Considering the amount of former students I have on this list, there might be some sweaty palms and sick stomachs after reading something of this nature. Rest assured, former students, I will not be using your names. But that’s kind of the fun of it, isn’t it? Now, what was a memoir becomes a mystery. “Mr. G changed the names and locations, but are my powers of deduction strong enough to figure out who he’s actually talking about?” Probably not. I’m pretty good at twisting and altering these stories so that no one will know who is who.
I am savvy enough to change things. There are too many legal battles that would rear their ugly heads if I didn’t change the names and locations. However, if you’re willing to let me use your real name to tell stories about you, then don’t hesitate to send me an email and we can all go down together!
But why should I talk about my memoir, when I could actually have you read it? When I decided to start writing the book, I sat down and wrote the following passage almost immediately. It is how the book will begin. Here’s your sample:
LONDON
I am sitting in a darkened theater, just off the Thames River. Around me are the fifteen students that I have taken to London, all of them ranging in ages from fourteen to seventeen. Also there is one of my fellow teachers, who has agreed to chaperone the trip. We are watching a production of La Soiree being put on at the National Theatre. The music is loud and bawdy. The crowd is going completely insane; cheering, hooting, hollering, roaring with laughter, and having the time of their lives. It is a show to end all shows.
But I’m not enjoying myself. I am looking at the stage, wide-eyed and fearful. I have a sick feeling in my stomach, but at the same time, I feel strangely detached, as if I have left my corporeal form and am now hovering above the crowd, watching the events as though I’m not there. I could be in a coma. I might be dead.
Why do I feel this way?
Because the naked woman on stage just pulled a red scarf from her vagina and tossed it into the crowd.
We’ll see where this leads us. Talk to me in about a year to see if I’ve actually finished it.
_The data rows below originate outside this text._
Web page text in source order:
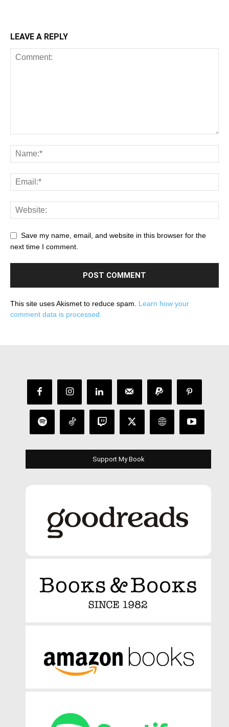
LEAVE A REPLY
Save my name, email, and website in this browser for the
next time I comment.
This site uses Akismet to reduce spam. Learn how your
comment data is processed.
Support My Book

In the interest of full disclosure, I’ve published two books in the last two weeks. One is The Completely Unreliable Travel Guide to Walt Disney World’s Magic Kingdom. I’ve been paying for a bit of advertising on Instagram with this one and making a few commercials for it. It’s only been published for a short time, and I’ve already received my first review!
Look, this book is definitely not for everyone, but it’s a heck of a lot of fun. Go buy a copy. I don’t think I’ve put more work into a book than I have with this one.
The other book that I published has a bit of stealth behind it. I’m always writing goofy books about yetis or talking beavers or time-travel, but this one was something else. It’s called Oklahoma 1981-1991, and it’s an actual novel-novel. I started writing it in 2014, but because it was an actual serious book, I always kept it on the back burner. I never really felt it was good enough to publish, but there was something about it that I liked. It’s set in a fictional small town in Eastern Oklahoma (funny enough…a town very similar to the one that I grew up in). It’s a murder mystery that is also about growing up in Oklahoma in the 80s. It’s weird. It’s depressing. I quite like it, but I’m not sure it would be everyone’s cup of tea. There’s a great deal of autobiographical elements to it, and yet none of what is inside this book is actually true or happened in any way. It’s definitely an adult book. Basically, I’m not sure how to describe it. But I published it and it’s out there in the world now.
Okay, so that’s all I’ve got for this week. I’m going to go order some Starbucks, turn on the final episode of this season of Ted Lasso and start relaxing. Ciao!